Wspomnienie wyjazdu studyjnego

Napisane przez Krystyna Nowak

W tym roku w ramach poszukiwania alternatywnych źródeł dochodu dla mieszkańców obszarów wiejskich dotarliśmy do województwa pomorskiego, powiatu lęborskiego. Zatrzymaliśmy się nad samym morzem w mieście Łeba. Miejscowość położona jest nad rzekami Łebą i Chełstem,  pomiędzy dwoma jeziorami Łebsko i Sarbsko. Jezioro Łebsko stanowi granicę  dla Kaszub i dla zamieszkującego tu kiedyś ludu Słowińców. Na zachód od miasta rozciąga się wraz z ruchomymi wydmami, Słowiński Park Narodowy.

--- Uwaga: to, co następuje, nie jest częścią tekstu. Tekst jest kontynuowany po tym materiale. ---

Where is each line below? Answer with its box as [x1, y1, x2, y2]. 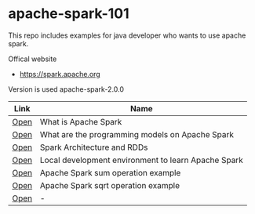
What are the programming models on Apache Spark [39, 129, 234, 140]
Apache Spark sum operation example [39, 167, 181, 178]
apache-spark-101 [8, 5, 129, 23]
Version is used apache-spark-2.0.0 [8, 84, 124, 94]
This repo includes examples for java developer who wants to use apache [8, 31, 246, 40]
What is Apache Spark [39, 116, 122, 127]
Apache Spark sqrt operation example [39, 180, 180, 190]
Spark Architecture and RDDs [39, 142, 148, 153]
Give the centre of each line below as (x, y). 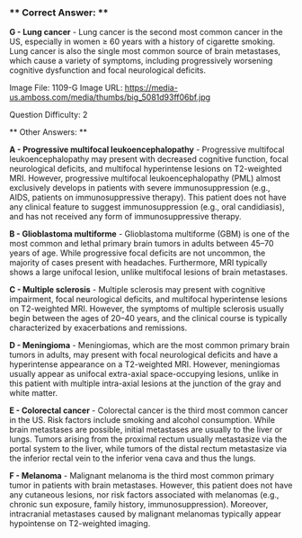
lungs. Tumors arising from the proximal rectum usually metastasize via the (148, 439)
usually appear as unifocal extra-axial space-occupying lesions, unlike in (144, 374)
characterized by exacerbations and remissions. (98, 328)
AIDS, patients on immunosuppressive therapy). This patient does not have (148, 197)
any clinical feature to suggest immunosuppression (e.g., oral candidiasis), (147, 207)
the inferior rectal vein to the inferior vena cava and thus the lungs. (133, 458)
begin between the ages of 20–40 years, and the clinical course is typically (148, 318)
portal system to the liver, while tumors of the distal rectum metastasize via (148, 449)
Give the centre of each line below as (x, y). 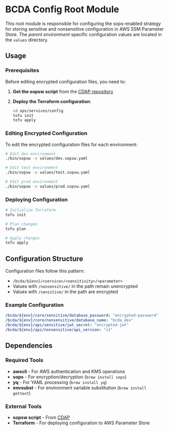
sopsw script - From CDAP (41, 417)
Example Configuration (34, 305)
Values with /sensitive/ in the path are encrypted (65, 292)
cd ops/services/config (38, 111)
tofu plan (16, 229)
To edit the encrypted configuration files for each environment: (71, 145)
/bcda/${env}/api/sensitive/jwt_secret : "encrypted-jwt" (67, 325)
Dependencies (29, 346)
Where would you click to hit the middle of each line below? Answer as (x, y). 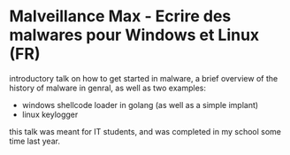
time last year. (34, 141)
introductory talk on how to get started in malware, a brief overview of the (144, 78)
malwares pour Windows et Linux (134, 35)
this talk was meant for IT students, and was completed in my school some (145, 131)
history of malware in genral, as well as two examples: (107, 88)
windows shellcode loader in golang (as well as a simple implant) (140, 105)
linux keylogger (50, 114)
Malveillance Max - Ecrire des (120, 16)
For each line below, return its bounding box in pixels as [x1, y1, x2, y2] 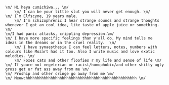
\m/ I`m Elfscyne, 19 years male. [5, 14, 78, 19]
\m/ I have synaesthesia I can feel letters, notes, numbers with [14, 45, 157, 50]
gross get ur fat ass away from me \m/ [5, 67, 90, 72]
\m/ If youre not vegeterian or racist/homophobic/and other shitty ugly [5, 62, 164, 67]
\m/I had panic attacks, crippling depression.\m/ [5, 31, 114, 36]
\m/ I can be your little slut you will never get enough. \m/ [14, 9, 151, 14]
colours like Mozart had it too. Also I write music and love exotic [5, 49, 155, 54]
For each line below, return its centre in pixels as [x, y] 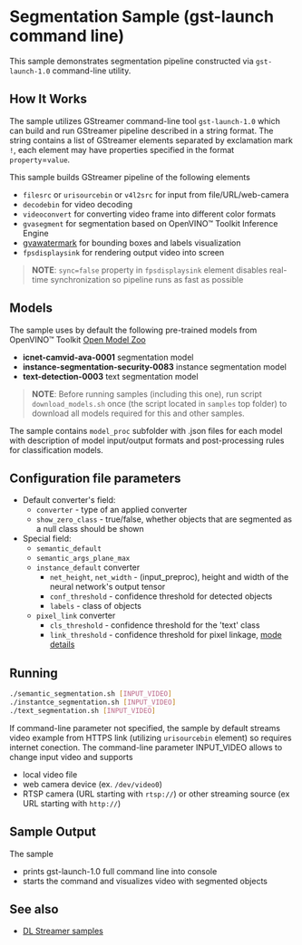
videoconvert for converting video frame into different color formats [149, 214]
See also [34, 909]
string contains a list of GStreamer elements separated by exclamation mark [151, 140]
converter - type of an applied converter [112, 510]
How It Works [49, 99]
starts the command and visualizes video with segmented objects [145, 881]
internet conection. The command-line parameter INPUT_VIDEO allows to [146, 747]
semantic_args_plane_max [83, 559]
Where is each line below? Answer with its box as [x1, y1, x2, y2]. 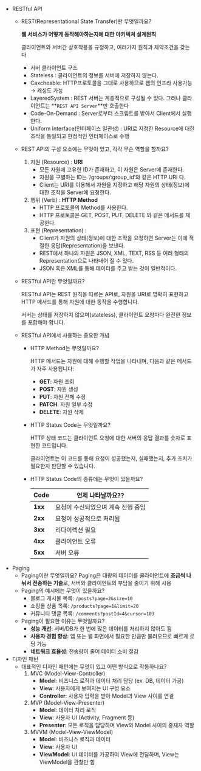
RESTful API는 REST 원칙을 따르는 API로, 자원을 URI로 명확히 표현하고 [21, 291, 189, 297]
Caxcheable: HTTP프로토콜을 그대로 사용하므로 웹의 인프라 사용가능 [30, 79, 192, 86]
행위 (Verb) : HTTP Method [30, 196, 98, 203]
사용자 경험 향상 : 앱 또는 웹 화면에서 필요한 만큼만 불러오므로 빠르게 [30, 632, 189, 640]
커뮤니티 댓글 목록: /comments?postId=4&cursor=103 [30, 610, 155, 617]
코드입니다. [41, 442, 68, 449]
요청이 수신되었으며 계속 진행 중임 [55, 503, 146, 511]
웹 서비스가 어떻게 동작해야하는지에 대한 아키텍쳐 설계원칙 [21, 30, 157, 38]

Płynąc statkiem po jeziorze Łebsko i spacerując lasem w kierunku wydm słuchaliśmy z zainteresowaniem naszego przewodnika opowiadającego o historii Słowińców, bursztynie, oraz florze i faunie parku. Ruchome wydmy to ewenement przyrodniczy powstały z piasku morskiego wyrzucanego przez fale morza na brzeg. Wysuszony przez słońce i wiatr piasek jest wywiewany w głąb lądu tworząc wysokie wydmy do 40 metrów wysokości (Wydma Łącka, Wydma Biała). Piasek przenosi się coraz dalej w kierunku jeziora zasypując coraz to nowe partie lasu i roślinności. Wszystko to tworzy unikatowy, pustynny  krajobraz zwany „ Polską Saharą”.

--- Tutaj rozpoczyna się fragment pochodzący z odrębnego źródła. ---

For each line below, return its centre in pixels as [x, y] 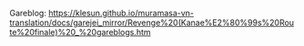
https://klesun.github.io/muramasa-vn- [121, 13]
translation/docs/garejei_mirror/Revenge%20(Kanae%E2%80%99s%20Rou [152, 23]
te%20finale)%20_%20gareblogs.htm [81, 32]
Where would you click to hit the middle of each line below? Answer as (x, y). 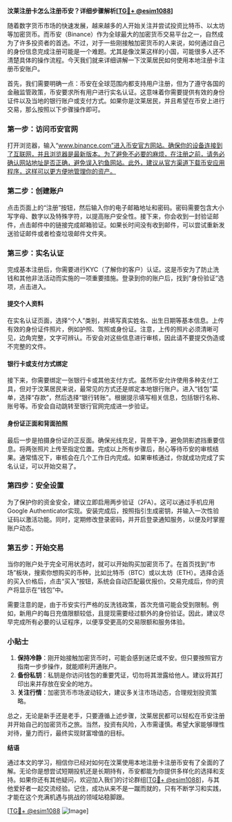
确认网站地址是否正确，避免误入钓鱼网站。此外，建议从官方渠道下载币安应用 (116, 163)
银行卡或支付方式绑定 (37, 363)
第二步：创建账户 (36, 191)
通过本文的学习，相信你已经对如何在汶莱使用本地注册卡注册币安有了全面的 (113, 762)
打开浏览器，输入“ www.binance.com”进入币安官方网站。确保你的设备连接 (112, 145)
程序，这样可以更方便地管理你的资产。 (61, 172)
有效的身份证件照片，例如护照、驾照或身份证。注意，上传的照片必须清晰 (110, 329)
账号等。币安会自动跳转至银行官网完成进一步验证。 (80, 406)
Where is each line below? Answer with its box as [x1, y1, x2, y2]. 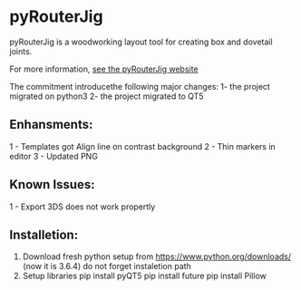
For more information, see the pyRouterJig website [9, 63, 199, 74]
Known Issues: [9, 177, 95, 192]
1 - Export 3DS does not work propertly [9, 201, 156, 212]
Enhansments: [9, 117, 93, 132]
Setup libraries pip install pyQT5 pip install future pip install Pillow [22, 270, 267, 282]
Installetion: [9, 227, 79, 242]
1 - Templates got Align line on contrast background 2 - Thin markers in [9, 140, 277, 151]
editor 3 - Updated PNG [9, 150, 98, 161]
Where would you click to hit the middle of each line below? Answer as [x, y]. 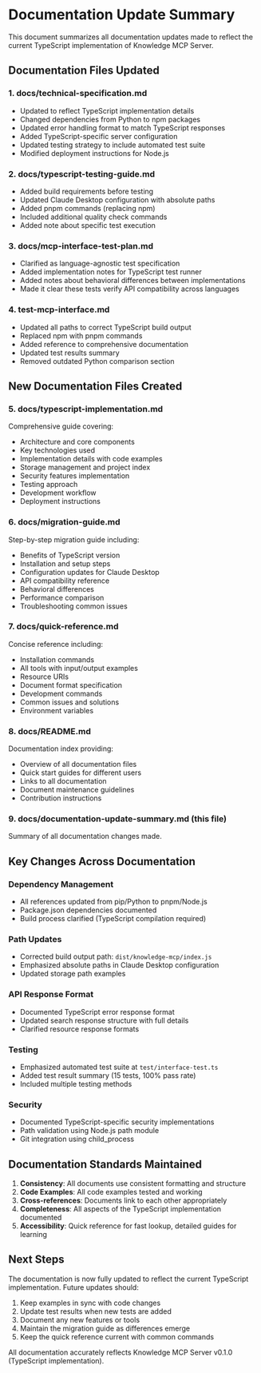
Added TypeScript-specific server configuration [99, 136]
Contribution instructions [61, 798]
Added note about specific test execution [87, 225]
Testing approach [49, 485]
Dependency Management [61, 884]
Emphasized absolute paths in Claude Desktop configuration [119, 965]
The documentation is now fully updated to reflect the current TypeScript [129, 1279]
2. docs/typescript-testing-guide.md [82, 174]
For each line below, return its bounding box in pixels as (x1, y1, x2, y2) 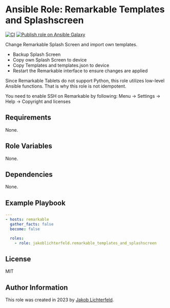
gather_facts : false (10, 221, 54, 227)
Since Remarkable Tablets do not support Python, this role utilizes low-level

Będąc jeszcze pod wrażeniem tego „cudu świata” a także opowieści pana przewodnika, udaliśmy się do kaszubskiej wsi  Wilkowo Nowowiejskie  w gminie Nowa Wieś Lęborska, powiat lęborski. Oczekiwał tutaj na nas jej sołtys,  Pan Leszek Wrzesień wraz z radą sołecką. Wilkowo to wieś znana z bicia rekordów. Tradycją tej wsi stało się tutaj bicie rekordów świata i osobliwości. Najdłuższą deskę świata wpisano do Księgi Guinnesa. Co roku odbywa się tutaj słynna już Majówka Wilkowska, na której bite  są nowe rekordy.  Oprócz deski można też tutaj zobaczyć: najdłuższy stół biesiadny na świecie, największą cegłę, najdłuższą hulajnogę, największy chodak, największe drewniane koło na świecie, największe diabelskie skrzypce. Ustanowiono także rekord największej polewki na świecie oraz najwięcej osób w tańcu wspólnym.

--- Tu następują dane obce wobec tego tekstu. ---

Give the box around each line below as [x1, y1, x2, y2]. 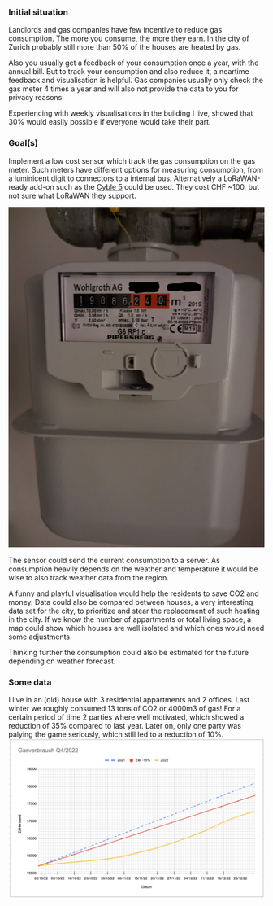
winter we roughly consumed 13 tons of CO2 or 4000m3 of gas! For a [8, 703, 241, 714]
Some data [8, 676, 52, 688]
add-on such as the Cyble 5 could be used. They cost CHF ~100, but [29, 182, 260, 191]
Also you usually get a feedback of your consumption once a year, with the [8, 58, 259, 68]
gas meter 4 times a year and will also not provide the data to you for [8, 84, 239, 94]
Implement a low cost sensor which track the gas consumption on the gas [8, 155, 256, 165]
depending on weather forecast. [8, 656, 116, 666]
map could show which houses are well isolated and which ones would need [8, 623, 265, 632]
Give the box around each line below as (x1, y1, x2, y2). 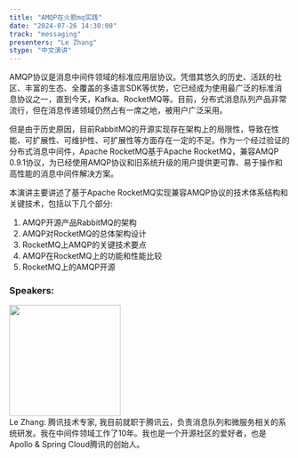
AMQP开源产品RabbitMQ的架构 (21, 217, 138, 228)
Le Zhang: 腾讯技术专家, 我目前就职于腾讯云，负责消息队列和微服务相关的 (9, 417, 278, 428)
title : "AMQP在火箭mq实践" (9, 12, 102, 22)
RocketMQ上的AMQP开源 (21, 261, 116, 272)
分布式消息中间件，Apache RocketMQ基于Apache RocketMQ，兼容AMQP (9, 146, 279, 157)
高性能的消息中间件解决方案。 (9, 168, 118, 179)
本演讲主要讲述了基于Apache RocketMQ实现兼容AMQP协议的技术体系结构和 (9, 188, 289, 198)
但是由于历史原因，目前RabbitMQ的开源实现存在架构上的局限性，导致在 (9, 124, 272, 134)
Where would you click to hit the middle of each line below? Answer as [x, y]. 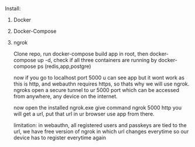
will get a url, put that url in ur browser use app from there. [84, 114]
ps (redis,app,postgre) [64, 66]
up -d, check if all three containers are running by [97, 60]
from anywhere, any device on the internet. [65, 96]
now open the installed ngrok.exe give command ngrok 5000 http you [97, 107]
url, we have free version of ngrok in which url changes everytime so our [101, 131]
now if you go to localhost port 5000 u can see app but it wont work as [99, 78]
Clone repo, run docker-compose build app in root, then [81, 54]
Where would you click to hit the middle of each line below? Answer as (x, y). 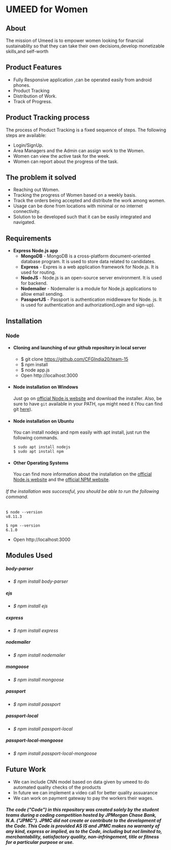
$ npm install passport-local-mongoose (55, 753)
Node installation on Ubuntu (44, 421)
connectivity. (27, 211)
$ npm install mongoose (38, 679)
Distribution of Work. (35, 96)
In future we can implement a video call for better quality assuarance (85, 792)
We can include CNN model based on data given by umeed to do (81, 782)
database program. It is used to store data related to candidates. (88, 262)
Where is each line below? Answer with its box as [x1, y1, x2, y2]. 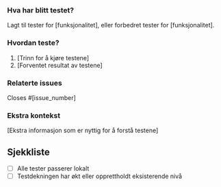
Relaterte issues [7, 78, 63, 88]
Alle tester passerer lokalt [16, 164, 90, 173]
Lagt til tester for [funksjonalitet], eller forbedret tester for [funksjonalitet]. [7, 21, 215, 29]
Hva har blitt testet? [7, 5, 74, 15]
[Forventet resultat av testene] [16, 61, 103, 69]
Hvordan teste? [7, 38, 60, 48]
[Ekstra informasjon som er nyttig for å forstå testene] [7, 126, 159, 135]
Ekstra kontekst [7, 110, 60, 120]
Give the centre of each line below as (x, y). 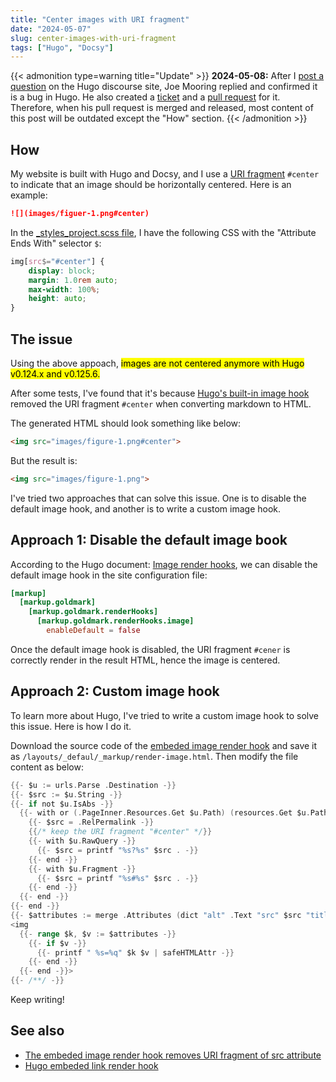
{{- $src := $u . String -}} (66, 794)
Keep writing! (37, 999)
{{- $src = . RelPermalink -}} (91, 822)
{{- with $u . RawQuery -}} (82, 841)
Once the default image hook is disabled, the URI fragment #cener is (150, 649)
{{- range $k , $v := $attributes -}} (98, 934)
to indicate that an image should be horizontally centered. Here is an (151, 185)
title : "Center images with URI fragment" (100, 19)
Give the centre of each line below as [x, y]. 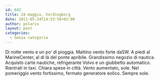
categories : [18, 33]
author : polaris [22, 24]
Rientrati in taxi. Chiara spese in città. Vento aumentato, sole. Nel [72, 67]
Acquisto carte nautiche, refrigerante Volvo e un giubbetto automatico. [78, 62]
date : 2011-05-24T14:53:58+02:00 [40, 19]
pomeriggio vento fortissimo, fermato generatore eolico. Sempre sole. [77, 73]
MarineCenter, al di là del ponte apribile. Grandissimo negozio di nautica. [80, 57]
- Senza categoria [29, 38]

Pan Leszek Wrzesień za swoje zasługi został laureatem konkursu organizowanym przez ogólnopolski miesięcznik „Gazeta Sołecka”.  Wybrany był z pośród 12 najlepszych sołtysów w kraju i otrzymał tytuł „Sołtysa Roku 2010”.  Pan Leszek przyznaje, że to przede wszystkim zasługa wszystkich mieszkańców wsi, gdyby nie oni niewiele by się udało zrobić.

Pobyt w Wilkowie umilał nam Kaszubski Zespół Regionalny „Levino”.

W niedalekiej Ustce podziwialiśmy budownictwo szachulcowe – odrestaurowane dawne domy rybackie, będące materialnym dziedzictwem kulturowym tego regionu.

Posiłek i spacer w tajemniczej Dolinie Charlotty sprawił, że zrelaksowani wracaliśmy do Kalisza.

Organizatorzy i uczestnicy dziękują Kierownikowi Powiatowego Zespołu Doradztwa Rolniczego w Lęborku - Pani Danucie Lalce - Pawlikowskiej,  za pomoc w organizacji naszego wyjazdu. To właśnie dzięki naszym koleżankom i kolegom z innych ośrodków na terenie kraju, możemy zobaczyć to, czego nie ma w przewodnikach turystycznych, a więc „pozytywne wzorce działania mieszkańców obszarów wiejskich, oraz poznać ciekawych ludzi takich jak pan Leszek Wrzesień.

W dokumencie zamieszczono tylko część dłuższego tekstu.